Saat hamil, apa pun yang ibu hamil konsumsi sebaiknya dikonsultasikan terlebih dahulu dengan dokter mengenai keamanannya. Hal ini juga berlaku dengan obat-obatan yang akan Mama konsumsi.
Mengutip Mom Junction, beberapa jenis obat berbahaya untuk ibu hamil karena dapat melewati plasenta dan mencapai janin yang sedang berkembang. Jika hal ini terjadi, dapat menimbulkan efek samping yang serius seperti kelainan bawaan pada janin dan komplikasi kehamilan lainnya.
Agar Mama lebih waspada, di bawah ini Popmama.com rangkum daftar obat yang harus dihindari selama kehamilan. Apa saja?
1. Obat jerawat
Freepik/freepik
Turunan vitamin A, seperti isotretinoin (Accutane), digunakan untuk mengobati jerawat parah, meningkatkan risiko cacat lahir, cacat jantung dan otak, kelainan fisik, dan hasil neonatal yang merugikan lainnya.

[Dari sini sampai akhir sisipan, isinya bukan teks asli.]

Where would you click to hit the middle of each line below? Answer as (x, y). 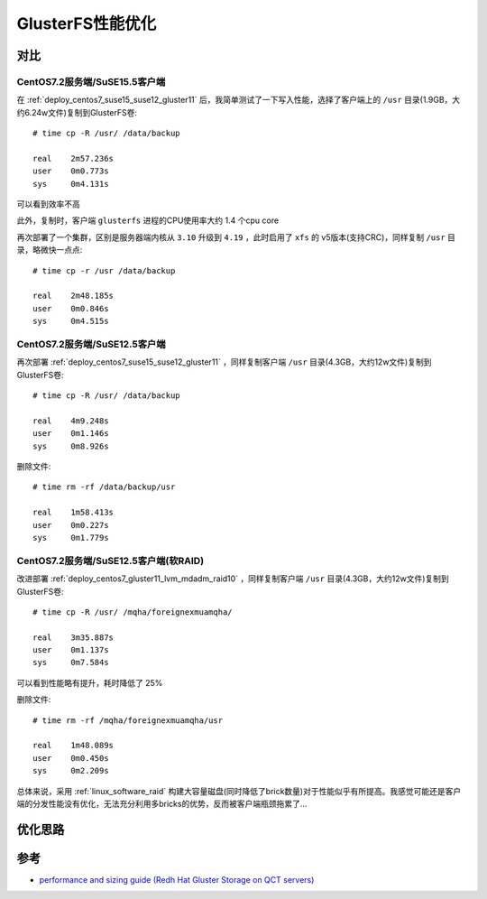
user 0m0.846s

US Food and Drug Administration(FDA) telah mengklasifikasikan obat ini di bawah kategori X, yang berarti ada bukti positif risiko pada janin.
Tetrasiklin oral seperti doksisiklin (Doryx) digunakan untuk mengobati jerawat, dan infeksi bakteri dapat menyebabkan perubahan warna permanen pada gigi bayi. American College of Obstetricians and Gynecologists menyarankan untuk tidak menggunakan kedua obat ini selama kehamilan karena potensi risikonya.
2. Obat antijamur
Freepik/freepik
Obat antijamur, seperti flukonazol (Diflucan), biasanya digunakan sebagai obat untuk kandidiasis mulut dan infeksi jamur vagina. Menurut FDA, penggunaan jangka panjang flukonazol dosis tinggi (400-800 mg/hari) selama trimester pertama dapat menyebabkan wajah 'tampak tidak normal', celah mulut, tulang paha membungkuk, tulang rusuk tipis, tulang panjang, dan penyakit jantung bawaan pada bayi.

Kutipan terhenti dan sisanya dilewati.